A Senate panel approved a half-dozen ground rent proposals yesterday, including bills to create a registry of ground rents and to overhaul the process for ejectments.
Another bill would prevent ground rent holders from selling leases without first giving homeowners a chance to purchase, and it calls for a state study of the need for a program to help low-income people obtain loans to buy out their ground rents.
The bills were approved handily by the Senate Judicial Proceedings Committee and head next to the Senate floor.
A Sun series published last year revealed that Baltimore City's largest ground-rent owners have used state laws rooted in Colonial practices to seize hundreds of homes and charge homeowners thousands of dollars in fees over delinquent bills as small as $24.
An estimated 80,000 Baltimore City homeowners must pay rent on the ground beneath their homes. Ground rents also exist in parts of Baltimore and Anne Arundel counties.
Slave trade resolution passes
A resolution expressing "profound regret" for Maryland's role in promoting the slave trade passed the state Senate yesterday unanimously and without debate.
The measure, sponsored by Prince George's County Democratic Sen. Nathaniel Exum, was approved, 42-0.
Though it requires the state to express sorrow for its history as a slave state, it does not call for reparations. The resolution notes that slavery was permitted in Maryland until 1864.
The House Rules and Executive Nominations Committee held a hearing on the bill earlier this week, but a vote is still pending.
Jewish divorce bill defeated
The Maryland Senate narrowly defeated a bill yesterday that would require Jewish men separating from their wives to provide them with a get, the religious decree that ends a marriage, in order to be granted a civil divorce.
The proposal, offered by Baltimore Sen. Lisa A. Gladden, failed on a 22-22 vote after vigorous debate.
Several senators expressed the view that the state should not interfere in the details of a religious union - and that a civil divorce is the only measure by which a state determines a couple's legal status.
"I cannot in good conscience vote for a bill which I think is unconstitutional," said Sen. Jamie Raskin, a Montgomery County Democrat who teaches constitutional law at American University.
Without a get, some Jewish women - predominantly those who are Orthodox - are unable to remarry under religious law. Supporters of the measure, which is modeled on a New York law, argued that the matter is an issue of women's rights and that men sometimes use the get as leverage to negotiate for property and custody rights or money.
"Husbands who are trying to oppress their wives will get out of the way," said Sen. Brian E. Frosh, a Montgomery County Democrat who supported the bill.
Frosh, an attorney, said he believes the proposal would have withstood a constitutional challenge.

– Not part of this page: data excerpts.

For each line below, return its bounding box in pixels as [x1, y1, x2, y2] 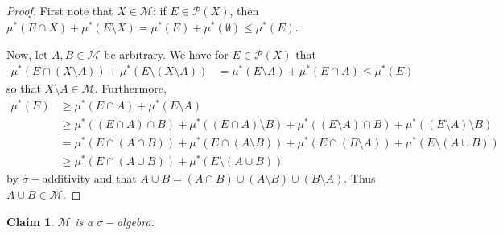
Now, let [6, 45, 48, 62]
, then [229, 2, 259, 19]
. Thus [344, 170, 376, 187]
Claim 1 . [6, 212, 55, 229]
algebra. [117, 212, 155, 229]
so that [6, 80, 41, 97]
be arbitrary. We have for [104, 45, 229, 62]
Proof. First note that [6, 2, 113, 19]

Senate passes identity theft bill
The Maryland Senate unanimously passed a bill yesterday that would require businesses to promptly notify state residents when their personal information has been compromised, a measure backed by consumer advocates who say it is needed to protect against identity theft.

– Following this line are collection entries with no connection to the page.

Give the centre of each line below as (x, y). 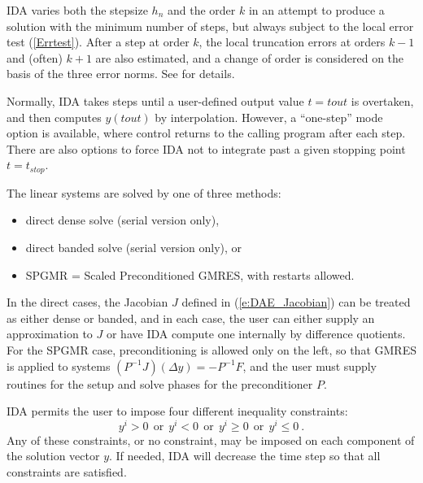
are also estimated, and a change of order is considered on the (250, 57)
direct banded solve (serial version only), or (134, 247)
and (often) (35, 57)
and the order (201, 10)
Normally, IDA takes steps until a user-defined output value (155, 100)
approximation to (50, 334)
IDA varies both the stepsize (77, 10)
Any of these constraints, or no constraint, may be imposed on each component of (211, 439)

The bill applies to businesses with annual incomes of more than $1 million. Legislators acted on the measure, which had failed in previous sessions, after Johns Hopkins announced last month the loss of computer tapes containing personal data on more than 135,000 employees and patients.
Meanwhile, the House Economic Matters Committee yesterday approved a similar security-breach bill as well, which would allow residents to block access to their credit reports.
House approves state budget
The Maryland House of Delegates yesterday voted 134-5 to approve Gov. Martin O'Malley's first state budget, which includes $30 billion in spending.
O'Malley, a Democrat who took office in January, slowed the rate of spending growth this year and proposes to increase continuing expenditures by 7.8 percent, down from 11.1 percent in Republican Gov. Robert L. Ehrlich Jr.'s final budget. However, expenses would still rise faster than state revenue growth.
Several Republicans voiced opposition to the budget, saying more drastic cuts are needed as the state faces a $1.3 billion budget shortfall next year.
"We do not have the luxury to delay for a year the work we need to do to address the financial Armageddon headed our way," said Del. Patrick L. McDonough, a Baltimore County Republican.